Get the number of lines in a text file using R

I found this easy way using R.utils package

library(R.utils)
sapply(myfiles,countLines)

here is how it works


If you:

  • still want to avoid the system call that a system2("wc"… will cause
  • are on BSD/Linux or OS X (I didn't test the following on Windows)
  • don't mind a using a full filename path
  • are comfortable using the inline package

then the following should be about as fast as you can get (it's pretty much the 'line count' portion of wc in an inline R C function):

library(inline)

wc.code <- "
uintmax_t linect = 0; 
uintmax_t tlinect = 0;

int fd, len;
u_char *p;

struct statfs fsb;

static off_t buf_size = SMALL_BUF_SIZE;
static u_char small_buf[SMALL_BUF_SIZE];
static u_char *buf = small_buf;

PROTECT(f = AS_CHARACTER(f));

if ((fd = open(CHAR(STRING_ELT(f, 0)), O_RDONLY, 0)) >= 0) {

  if (fstatfs(fd, &fsb)) {
    fsb.f_iosize = SMALL_BUF_SIZE;
  }

  if (fsb.f_iosize != buf_size) {
    if (buf != small_buf) {
      free(buf);
    }
    if (fsb.f_iosize == SMALL_BUF_SIZE || !(buf = malloc(fsb.f_iosize))) {
      buf = small_buf;
      buf_size = SMALL_BUF_SIZE;
    } else {
      buf_size = fsb.f_iosize;
    }
  }

  while ((len = read(fd, buf, buf_size))) {

    if (len == -1) {
      (void)close(fd);
      break;
    }

    for (p = buf; len--; ++p)
      if (*p == '\\n')
        ++linect;
  }

  tlinect += linect;

  (void)close(fd);

}
SEXP result;
PROTECT(result = NEW_INTEGER(1));
INTEGER(result)[0] = tlinect;
UNPROTECT(2);
return(result);
";

setCMethod("wc",
           signature(f="character"), 
           wc.code,
           includes=c("#include <stdlib.h>", 
                      "#include <stdio.h>",
                      "#include <sys/param.h>",
                      "#include <sys/mount.h>",
                      "#include <sys/stat.h>",
                      "#include <ctype.h>",
                      "#include <err.h>",
                      "#include <errno.h>",
                      "#include <fcntl.h>",
                      "#include <locale.h>",
                      "#include <stdint.h>",
                      "#include <string.h>",
                      "#include <unistd.h>",
                      "#include <wchar.h>",
                      "#include <wctype.h>",
                      "#define SMALL_BUF_SIZE (1024 * 8)"),
           language="C",
           convention=".Call")

wc("FULLPATHTOFILE")

It'd be better as a package since it actually has to compile the first time through. But, it's here for reference if you really do need "speed". For a 189,955 line file I had lying around, I get (mean values from a bunch of runs):

   user  system elapsed 
  0.007   0.003   0.010 

You can count the number of newline characters (\n, will also work for \r\n on Windows) in a file. This will give you a correct answer iff:

  1. There is a newline char at the end of last line (BTW, read.csv gives a warning if this doesn't hold)
  2. The table does not contain a newline character in the data (e.g. within quotes)
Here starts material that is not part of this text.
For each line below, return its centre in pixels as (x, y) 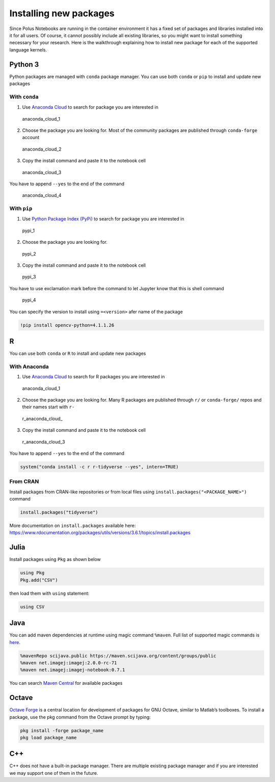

I'll suffice to read the file in parts. Below I set chunk (tmp buf) size of 65536 bytes:

f <- file("filename.csv", open="rb")
nlines <- 0L
while (length(chunk <- readBin(f, "raw", 65536)) > 0) {
   nlines <- nlines + sum(chunk == as.raw(10L))
}
print(nlines)
close(f)

Benchmarks on a ca. 512 MB ASCII text file, 12101000 text lines, Linux:

  • readBin: ca. 2.4 s.

  • @luis_js's wc-based solution: 0.1 s.

  • read.delim: 39.6 s.

  • EDIT: reading a file line by line with readLines (f <- file("/tmp/test.txt", open="r"); nlines <- 0L; while (length(l <- readLines(f, 128)) > 0) nlines <- nlines + length(l); close(f)): 32.0 s.

Tags:

File

Text Files

R